### Exercise aim
Where a line in the data below includes the word "SHEAR", count it. State the total and nothing more.

### Data entries

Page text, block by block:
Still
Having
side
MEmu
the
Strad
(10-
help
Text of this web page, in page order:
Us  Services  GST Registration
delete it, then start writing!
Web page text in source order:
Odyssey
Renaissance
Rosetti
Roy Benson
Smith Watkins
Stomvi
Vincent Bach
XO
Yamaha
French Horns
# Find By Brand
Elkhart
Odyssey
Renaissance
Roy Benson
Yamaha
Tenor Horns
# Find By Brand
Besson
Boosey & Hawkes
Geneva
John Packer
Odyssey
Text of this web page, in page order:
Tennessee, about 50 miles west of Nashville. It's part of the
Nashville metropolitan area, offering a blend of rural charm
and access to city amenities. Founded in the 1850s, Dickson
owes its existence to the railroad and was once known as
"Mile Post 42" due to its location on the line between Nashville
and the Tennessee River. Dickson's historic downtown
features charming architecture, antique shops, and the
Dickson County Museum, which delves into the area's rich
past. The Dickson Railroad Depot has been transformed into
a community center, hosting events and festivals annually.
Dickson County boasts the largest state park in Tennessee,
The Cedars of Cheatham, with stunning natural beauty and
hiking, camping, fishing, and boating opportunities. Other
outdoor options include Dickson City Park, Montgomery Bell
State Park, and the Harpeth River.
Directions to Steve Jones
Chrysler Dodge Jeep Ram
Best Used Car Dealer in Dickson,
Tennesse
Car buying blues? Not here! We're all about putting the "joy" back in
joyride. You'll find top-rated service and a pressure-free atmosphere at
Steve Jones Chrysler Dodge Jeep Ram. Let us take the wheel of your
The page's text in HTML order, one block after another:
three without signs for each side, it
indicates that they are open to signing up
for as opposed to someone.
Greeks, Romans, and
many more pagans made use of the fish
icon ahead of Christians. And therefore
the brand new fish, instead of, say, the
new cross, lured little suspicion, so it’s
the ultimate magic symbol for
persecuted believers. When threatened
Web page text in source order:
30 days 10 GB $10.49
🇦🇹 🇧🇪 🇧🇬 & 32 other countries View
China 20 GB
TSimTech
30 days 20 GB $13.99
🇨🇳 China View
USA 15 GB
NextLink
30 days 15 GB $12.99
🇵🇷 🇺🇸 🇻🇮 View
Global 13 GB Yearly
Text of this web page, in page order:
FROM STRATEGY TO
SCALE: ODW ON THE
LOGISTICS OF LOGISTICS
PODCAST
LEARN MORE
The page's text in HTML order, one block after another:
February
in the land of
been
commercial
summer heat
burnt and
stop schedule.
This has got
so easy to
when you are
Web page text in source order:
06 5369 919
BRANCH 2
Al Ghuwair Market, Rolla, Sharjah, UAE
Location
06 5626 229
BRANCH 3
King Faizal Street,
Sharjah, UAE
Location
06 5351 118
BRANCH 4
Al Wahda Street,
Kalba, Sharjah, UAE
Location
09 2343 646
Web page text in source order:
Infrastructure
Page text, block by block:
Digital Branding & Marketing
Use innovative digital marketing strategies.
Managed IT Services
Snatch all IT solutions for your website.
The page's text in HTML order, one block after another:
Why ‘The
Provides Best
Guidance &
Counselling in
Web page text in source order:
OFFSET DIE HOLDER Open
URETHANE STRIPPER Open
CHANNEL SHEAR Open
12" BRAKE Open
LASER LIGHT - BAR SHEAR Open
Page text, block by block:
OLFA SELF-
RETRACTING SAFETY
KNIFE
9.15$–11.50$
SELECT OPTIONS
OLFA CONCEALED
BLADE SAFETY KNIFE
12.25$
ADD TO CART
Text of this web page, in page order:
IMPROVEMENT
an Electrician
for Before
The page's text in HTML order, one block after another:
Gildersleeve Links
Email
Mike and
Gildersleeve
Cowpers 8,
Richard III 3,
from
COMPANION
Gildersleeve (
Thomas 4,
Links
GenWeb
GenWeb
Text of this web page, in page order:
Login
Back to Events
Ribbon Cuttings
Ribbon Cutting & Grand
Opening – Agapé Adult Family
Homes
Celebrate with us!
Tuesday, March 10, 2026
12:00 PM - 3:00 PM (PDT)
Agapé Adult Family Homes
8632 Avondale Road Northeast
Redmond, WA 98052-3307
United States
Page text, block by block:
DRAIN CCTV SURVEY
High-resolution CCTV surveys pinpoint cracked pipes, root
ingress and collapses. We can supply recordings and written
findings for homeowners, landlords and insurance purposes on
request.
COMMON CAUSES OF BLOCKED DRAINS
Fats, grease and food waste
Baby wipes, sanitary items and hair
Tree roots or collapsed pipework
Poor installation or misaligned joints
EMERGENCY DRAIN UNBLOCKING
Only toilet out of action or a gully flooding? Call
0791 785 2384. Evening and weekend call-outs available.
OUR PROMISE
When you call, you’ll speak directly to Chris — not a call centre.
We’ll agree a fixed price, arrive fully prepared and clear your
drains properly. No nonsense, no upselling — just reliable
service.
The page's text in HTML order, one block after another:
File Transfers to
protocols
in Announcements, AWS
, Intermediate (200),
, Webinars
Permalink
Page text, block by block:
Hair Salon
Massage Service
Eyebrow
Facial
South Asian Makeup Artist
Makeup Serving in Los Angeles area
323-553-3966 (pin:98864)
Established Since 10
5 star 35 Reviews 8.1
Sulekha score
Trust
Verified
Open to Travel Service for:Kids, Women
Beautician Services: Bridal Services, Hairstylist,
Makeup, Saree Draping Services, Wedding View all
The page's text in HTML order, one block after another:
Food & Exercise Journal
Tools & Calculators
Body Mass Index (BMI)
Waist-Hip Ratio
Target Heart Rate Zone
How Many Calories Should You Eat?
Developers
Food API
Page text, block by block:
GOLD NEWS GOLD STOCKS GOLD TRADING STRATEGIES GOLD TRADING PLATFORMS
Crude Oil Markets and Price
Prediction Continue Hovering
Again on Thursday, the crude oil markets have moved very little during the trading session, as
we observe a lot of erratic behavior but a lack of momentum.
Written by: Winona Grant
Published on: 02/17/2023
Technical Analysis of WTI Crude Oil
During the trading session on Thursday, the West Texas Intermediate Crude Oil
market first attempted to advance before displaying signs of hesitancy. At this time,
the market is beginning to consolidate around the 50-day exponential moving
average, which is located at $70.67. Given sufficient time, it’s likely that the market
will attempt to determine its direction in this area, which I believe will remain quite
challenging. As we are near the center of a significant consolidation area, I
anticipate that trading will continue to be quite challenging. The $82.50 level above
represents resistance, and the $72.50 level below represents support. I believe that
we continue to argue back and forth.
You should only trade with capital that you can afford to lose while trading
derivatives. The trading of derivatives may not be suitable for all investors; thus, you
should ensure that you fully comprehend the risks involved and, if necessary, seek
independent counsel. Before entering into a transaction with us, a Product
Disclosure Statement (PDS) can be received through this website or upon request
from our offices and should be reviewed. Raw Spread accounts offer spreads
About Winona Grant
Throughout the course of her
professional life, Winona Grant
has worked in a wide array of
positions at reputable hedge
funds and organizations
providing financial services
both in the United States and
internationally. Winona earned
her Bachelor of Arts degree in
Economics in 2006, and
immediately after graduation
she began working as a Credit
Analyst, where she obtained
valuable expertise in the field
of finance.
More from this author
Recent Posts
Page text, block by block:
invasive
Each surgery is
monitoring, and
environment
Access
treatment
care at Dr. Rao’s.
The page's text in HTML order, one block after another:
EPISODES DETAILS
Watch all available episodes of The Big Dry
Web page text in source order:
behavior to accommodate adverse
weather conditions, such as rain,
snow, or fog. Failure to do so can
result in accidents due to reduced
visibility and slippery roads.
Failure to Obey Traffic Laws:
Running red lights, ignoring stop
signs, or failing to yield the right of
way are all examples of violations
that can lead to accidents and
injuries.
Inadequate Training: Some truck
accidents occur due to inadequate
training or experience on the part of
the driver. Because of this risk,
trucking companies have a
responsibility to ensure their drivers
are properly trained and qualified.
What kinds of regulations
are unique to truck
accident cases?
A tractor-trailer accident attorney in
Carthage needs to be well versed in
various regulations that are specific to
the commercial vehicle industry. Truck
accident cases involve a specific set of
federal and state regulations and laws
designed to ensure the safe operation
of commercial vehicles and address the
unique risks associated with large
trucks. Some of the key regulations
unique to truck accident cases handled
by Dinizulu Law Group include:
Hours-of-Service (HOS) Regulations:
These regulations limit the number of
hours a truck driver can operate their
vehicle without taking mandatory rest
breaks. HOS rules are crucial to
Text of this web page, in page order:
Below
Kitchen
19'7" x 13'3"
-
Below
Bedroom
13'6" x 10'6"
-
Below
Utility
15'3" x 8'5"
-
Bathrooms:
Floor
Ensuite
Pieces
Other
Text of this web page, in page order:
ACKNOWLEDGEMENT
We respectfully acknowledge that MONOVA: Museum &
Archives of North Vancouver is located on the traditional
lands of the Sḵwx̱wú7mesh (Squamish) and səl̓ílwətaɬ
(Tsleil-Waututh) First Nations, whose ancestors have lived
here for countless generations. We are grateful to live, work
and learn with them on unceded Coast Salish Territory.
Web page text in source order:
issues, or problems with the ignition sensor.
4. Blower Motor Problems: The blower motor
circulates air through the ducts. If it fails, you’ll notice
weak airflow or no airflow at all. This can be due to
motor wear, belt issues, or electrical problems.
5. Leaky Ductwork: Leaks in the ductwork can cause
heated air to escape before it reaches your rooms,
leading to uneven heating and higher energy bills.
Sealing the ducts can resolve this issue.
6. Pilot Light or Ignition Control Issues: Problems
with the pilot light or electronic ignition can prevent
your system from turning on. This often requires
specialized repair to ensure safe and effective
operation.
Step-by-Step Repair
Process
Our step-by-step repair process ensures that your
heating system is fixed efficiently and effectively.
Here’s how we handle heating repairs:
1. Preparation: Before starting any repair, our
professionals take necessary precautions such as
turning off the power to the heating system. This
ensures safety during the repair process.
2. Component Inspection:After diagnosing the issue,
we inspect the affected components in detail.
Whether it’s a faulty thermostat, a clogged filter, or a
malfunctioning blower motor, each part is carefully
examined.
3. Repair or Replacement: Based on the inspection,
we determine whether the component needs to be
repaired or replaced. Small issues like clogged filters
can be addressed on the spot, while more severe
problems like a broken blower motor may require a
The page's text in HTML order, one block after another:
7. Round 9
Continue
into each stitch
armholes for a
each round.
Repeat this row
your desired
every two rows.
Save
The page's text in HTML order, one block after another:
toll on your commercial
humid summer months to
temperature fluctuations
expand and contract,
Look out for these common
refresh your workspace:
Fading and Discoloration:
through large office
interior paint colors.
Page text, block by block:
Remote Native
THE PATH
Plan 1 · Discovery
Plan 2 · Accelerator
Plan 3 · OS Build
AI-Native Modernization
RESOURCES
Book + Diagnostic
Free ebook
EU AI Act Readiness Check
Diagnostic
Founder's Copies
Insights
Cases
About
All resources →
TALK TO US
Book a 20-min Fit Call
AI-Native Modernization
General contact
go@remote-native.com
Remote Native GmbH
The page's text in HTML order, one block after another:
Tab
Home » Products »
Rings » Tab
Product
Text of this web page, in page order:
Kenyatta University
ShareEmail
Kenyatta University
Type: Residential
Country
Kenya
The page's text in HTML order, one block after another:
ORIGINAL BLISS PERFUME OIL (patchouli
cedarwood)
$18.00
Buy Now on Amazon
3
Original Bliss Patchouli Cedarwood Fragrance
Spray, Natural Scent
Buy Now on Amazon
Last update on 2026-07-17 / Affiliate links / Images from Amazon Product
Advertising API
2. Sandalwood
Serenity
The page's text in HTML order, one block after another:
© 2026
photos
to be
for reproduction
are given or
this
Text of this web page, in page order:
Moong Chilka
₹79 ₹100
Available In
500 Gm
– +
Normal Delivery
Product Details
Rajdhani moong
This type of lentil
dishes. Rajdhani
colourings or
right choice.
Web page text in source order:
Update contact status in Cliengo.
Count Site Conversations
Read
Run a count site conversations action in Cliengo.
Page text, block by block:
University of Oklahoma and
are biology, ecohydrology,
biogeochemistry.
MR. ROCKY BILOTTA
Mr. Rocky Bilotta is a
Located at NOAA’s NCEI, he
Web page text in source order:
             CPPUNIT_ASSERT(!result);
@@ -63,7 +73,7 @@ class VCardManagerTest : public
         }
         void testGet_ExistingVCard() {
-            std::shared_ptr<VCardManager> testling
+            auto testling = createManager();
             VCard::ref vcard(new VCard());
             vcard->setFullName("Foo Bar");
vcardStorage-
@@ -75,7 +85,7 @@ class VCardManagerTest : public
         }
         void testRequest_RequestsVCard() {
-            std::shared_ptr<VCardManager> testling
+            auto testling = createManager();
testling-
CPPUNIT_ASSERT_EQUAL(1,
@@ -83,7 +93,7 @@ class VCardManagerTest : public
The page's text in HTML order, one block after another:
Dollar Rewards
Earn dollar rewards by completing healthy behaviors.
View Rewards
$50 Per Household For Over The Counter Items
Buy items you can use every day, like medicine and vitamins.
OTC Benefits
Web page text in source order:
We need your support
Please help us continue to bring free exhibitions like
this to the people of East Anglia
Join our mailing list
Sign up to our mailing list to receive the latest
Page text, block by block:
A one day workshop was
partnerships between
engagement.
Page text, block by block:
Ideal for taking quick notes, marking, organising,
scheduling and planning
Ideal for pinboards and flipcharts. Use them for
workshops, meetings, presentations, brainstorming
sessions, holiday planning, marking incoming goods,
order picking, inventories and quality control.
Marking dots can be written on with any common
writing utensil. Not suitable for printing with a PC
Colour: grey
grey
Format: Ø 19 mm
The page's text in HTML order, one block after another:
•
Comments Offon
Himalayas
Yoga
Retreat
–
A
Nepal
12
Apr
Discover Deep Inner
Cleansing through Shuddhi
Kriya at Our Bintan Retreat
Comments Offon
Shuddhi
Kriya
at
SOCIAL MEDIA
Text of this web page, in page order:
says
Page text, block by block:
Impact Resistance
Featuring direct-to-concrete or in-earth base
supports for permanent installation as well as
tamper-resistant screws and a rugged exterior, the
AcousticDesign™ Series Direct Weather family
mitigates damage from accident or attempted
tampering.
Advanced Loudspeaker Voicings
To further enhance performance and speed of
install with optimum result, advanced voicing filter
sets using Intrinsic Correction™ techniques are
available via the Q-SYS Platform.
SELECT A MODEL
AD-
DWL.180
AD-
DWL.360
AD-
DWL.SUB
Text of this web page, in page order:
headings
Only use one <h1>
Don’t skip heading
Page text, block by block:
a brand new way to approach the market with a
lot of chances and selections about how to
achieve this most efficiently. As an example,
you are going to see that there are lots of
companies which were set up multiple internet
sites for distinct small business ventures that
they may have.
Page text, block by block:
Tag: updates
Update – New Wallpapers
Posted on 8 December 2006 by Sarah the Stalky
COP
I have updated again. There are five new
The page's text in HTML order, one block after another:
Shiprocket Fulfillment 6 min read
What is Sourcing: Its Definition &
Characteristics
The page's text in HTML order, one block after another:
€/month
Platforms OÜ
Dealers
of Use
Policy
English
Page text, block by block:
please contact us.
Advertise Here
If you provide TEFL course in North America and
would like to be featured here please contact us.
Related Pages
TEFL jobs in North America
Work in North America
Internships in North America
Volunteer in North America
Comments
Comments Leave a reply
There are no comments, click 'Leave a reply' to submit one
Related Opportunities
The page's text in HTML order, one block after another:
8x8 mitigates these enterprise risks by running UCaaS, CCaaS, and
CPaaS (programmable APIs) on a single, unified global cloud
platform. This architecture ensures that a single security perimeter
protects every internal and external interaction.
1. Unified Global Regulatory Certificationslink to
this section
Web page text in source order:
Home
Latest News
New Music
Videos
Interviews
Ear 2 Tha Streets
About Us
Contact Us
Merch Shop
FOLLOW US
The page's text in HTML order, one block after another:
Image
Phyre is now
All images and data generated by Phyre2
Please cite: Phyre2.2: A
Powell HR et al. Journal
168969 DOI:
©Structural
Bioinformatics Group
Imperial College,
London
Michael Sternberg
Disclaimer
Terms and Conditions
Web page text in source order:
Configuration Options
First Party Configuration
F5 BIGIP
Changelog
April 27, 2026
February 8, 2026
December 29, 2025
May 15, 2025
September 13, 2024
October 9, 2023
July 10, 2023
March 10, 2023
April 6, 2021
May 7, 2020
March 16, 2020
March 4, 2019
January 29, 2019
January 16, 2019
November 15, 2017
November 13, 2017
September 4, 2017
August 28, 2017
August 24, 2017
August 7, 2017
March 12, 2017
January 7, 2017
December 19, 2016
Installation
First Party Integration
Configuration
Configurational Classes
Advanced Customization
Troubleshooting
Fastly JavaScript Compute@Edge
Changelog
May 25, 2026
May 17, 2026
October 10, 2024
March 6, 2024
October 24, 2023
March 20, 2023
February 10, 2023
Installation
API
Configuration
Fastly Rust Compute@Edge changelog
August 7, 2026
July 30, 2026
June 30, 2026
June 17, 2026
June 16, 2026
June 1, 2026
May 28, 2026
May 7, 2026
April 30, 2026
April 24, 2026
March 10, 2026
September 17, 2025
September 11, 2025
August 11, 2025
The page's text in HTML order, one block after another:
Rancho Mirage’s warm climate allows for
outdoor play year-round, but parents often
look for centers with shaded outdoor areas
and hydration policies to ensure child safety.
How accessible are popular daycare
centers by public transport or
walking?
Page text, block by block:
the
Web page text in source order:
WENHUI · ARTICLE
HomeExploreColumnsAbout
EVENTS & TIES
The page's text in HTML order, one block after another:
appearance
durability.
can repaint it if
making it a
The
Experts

### Reply to the exercise
2